** Task to complete **
Please transcribe every record below exactly, leaving out the pictures.

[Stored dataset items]

Content starts

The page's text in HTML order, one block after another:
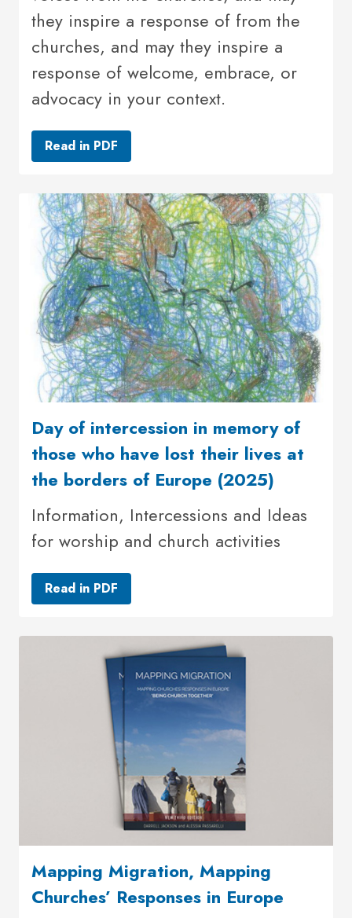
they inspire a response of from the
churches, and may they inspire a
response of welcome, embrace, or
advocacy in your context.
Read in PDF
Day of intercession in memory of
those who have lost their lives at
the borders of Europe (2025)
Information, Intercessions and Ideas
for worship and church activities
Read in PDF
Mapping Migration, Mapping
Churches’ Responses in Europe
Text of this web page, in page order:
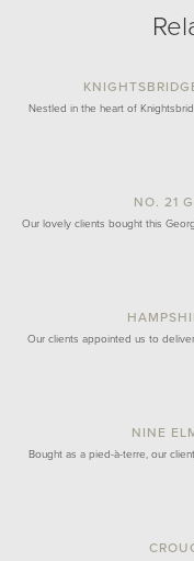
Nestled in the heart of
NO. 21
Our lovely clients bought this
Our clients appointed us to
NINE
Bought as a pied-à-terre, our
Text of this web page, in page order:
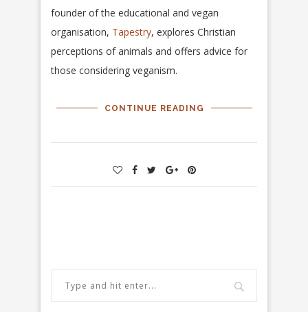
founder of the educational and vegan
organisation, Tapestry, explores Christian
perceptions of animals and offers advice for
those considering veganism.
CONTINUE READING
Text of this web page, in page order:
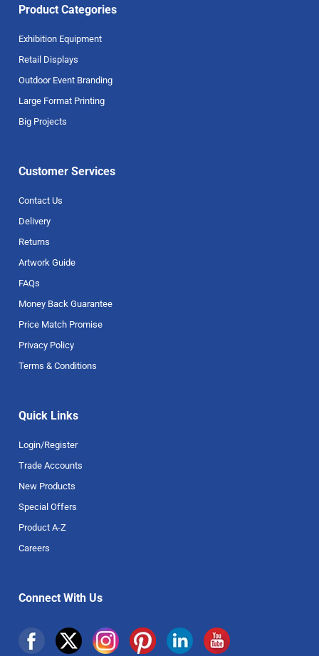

Content ends

** Written answer **
The page's text in HTML order, one block after another:
they inspire a response of from the
churches, and may they inspire a
response of welcome, embrace, or
advocacy in your context.
Read in PDF
Day of intercession in memory of
those who have lost their lives at
the borders of Europe (2025)
Information, Intercessions and Ideas
for worship and church activities
Read in PDF
Mapping Migration, Mapping
Churches’ Responses in Europe
Text of this web page, in page order:
Nestled in the heart of
NO. 21
Our lovely clients bought this
Our clients appointed us to
NINE
Bought as a pied-à-terre, our
Text of this web page, in page order:
founder of the educational and vegan
organisation, Tapestry, explores Christian
perceptions of animals and offers advice for
those considering veganism.
CONTINUE READING
Text of this web page, in page order:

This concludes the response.